Required action
Leave the pictures in the listing below aside and reproduce exactly the lines starting with the one with "Class Template [171, 127]" and going on through the one with "y1, x2, y2).", both ends included.

==============================

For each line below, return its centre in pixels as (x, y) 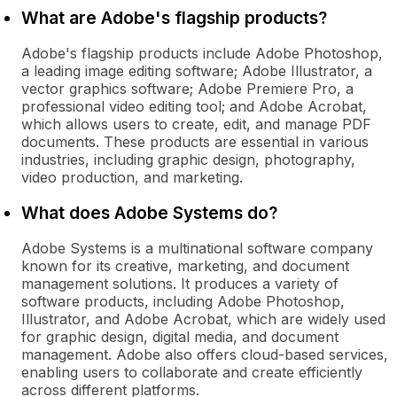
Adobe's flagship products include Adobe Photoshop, (202, 53)
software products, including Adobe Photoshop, (183, 301)
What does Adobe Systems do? (149, 213)
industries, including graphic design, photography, (188, 160)
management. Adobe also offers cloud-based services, (205, 354)
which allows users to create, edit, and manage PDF (196, 124)
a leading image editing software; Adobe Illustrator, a (197, 71)
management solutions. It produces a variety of (180, 284)
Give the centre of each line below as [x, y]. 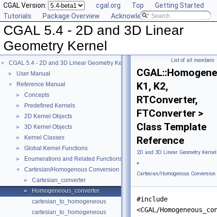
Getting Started [179, 5]
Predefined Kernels [50, 106]
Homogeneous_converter [66, 191]
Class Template [171, 127]
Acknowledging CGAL [143, 16]
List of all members [193, 60]
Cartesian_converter [59, 180]
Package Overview [71, 16]
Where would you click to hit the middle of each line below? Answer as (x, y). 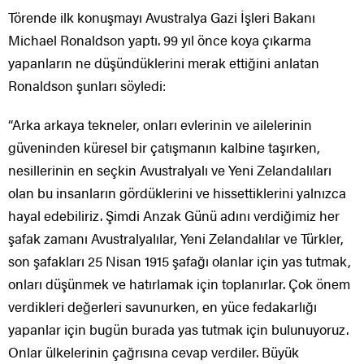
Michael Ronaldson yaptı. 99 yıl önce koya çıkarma (160, 40)
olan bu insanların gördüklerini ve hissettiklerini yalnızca (177, 193)
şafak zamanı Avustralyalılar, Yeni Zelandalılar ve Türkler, (176, 238)
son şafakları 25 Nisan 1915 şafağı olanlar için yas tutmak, (180, 261)
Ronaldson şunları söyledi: (87, 86)
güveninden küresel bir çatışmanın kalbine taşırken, (164, 147)
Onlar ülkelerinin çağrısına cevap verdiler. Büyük (154, 352)
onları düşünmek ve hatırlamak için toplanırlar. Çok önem (179, 284)
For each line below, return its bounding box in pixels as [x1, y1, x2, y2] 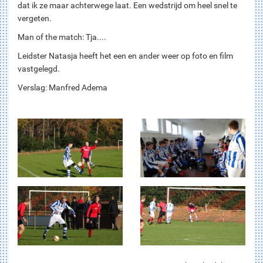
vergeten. [18, 13, 52, 23]
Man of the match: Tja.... [18, 32, 106, 42]
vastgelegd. [18, 63, 60, 73]
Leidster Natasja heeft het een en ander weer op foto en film [18, 50, 233, 60]
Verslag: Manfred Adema [18, 82, 107, 92]
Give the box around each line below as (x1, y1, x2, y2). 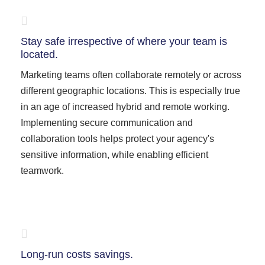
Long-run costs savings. (21, 248, 133, 260)
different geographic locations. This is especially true (21, 86, 240, 96)
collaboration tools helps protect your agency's (21, 134, 214, 144)
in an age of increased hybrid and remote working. (21, 102, 230, 112)
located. (21, 49, 58, 60)
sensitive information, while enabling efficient (21, 150, 208, 160)
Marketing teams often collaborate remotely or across (21, 70, 241, 80)
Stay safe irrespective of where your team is (21, 35, 227, 47)
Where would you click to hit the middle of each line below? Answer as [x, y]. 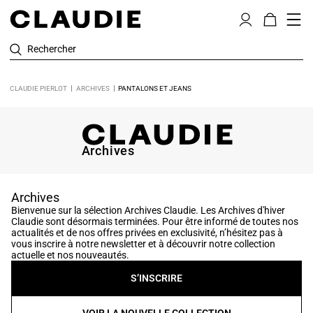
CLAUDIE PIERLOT [38, 88]
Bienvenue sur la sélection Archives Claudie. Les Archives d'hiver [148, 210]
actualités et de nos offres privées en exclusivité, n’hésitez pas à [147, 232]
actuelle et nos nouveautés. [70, 255]
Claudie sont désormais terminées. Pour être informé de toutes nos [155, 221]
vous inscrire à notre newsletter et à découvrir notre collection [143, 243]
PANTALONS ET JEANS [155, 88]
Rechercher [52, 49]
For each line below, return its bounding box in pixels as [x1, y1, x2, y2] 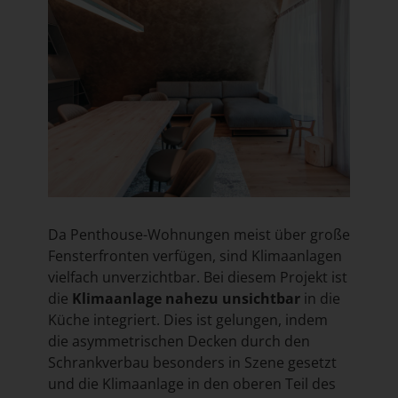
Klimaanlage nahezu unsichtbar [71, 289, 300, 309]
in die [299, 289, 340, 309]
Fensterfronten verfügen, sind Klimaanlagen [47, 246, 342, 267]
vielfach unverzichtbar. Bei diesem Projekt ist [47, 267, 347, 288]
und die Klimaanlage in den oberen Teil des [47, 374, 336, 394]
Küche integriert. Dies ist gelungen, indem [47, 310, 328, 330]
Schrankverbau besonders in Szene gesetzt [47, 353, 337, 373]
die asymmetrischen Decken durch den [47, 331, 310, 352]
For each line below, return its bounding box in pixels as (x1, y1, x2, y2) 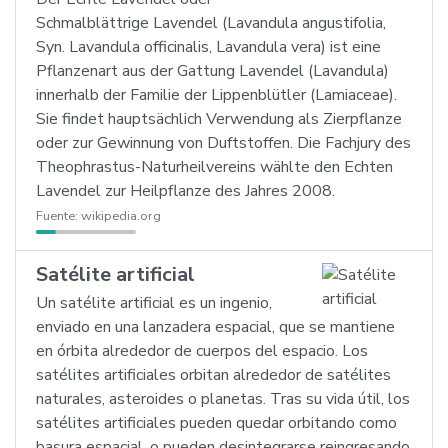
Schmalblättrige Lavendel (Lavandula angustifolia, (36, 12, 386, 34)
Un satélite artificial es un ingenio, (36, 292, 272, 314)
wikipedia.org (81, 207, 161, 225)
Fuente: (36, 207, 81, 225)
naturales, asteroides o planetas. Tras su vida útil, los (36, 388, 410, 410)
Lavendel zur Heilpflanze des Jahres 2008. (36, 180, 335, 202)
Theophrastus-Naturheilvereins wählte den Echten (36, 156, 393, 178)
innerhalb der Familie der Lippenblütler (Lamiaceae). (36, 84, 397, 106)
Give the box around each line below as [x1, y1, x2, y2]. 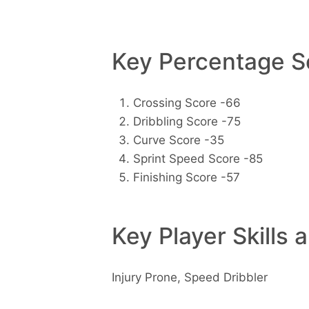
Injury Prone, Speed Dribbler [112, 270, 268, 284]
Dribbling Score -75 [132, 114, 241, 129]
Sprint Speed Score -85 [132, 152, 263, 166]
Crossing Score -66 [132, 96, 241, 110]
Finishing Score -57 [132, 170, 240, 185]
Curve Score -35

==============================

Response to the exercise
Class Template [171, 127]
Acknowledging CGAL [143, 16]
List of all members [193, 60]
Cartesian_converter [59, 180]
Package Overview [71, 16]
Where would you click to hit the middle of each line below? Answer as (x, y). 
Michael Ronaldson yaptı. 99 yıl önce koya çıkarma (160, 40)
olan bu insanların gördüklerini ve hissettiklerini yalnızca (177, 193)
şafak zamanı Avustralyalılar, Yeni Zelandalılar ve Türkler, (176, 238)
son şafakları 25 Nisan 1915 şafağı olanlar için yas tutmak, (180, 261)
Ronaldson şunları söyledi: (87, 86)
güveninden küresel bir çatışmanın kalbine taşırken, (164, 147)
Onlar ülkelerinin çağrısına cevap verdiler. Büyük (154, 352)
onları düşünmek ve hatırlamak için toplanırlar. Çok önem (179, 284)
For each line below, return its bounding box in pixels as [x1, y1, x2, y2] 
vergeten. [18, 13, 52, 23]
Man of the match: Tja.... [18, 32, 106, 42]
vastgelegd. [18, 63, 60, 73]
Leidster Natasja heeft het een en ander weer op foto en film [18, 50, 233, 60]
Verslag: Manfred Adema [18, 82, 107, 92]
Give the box around each line below as (x1, y1, x2, y2). 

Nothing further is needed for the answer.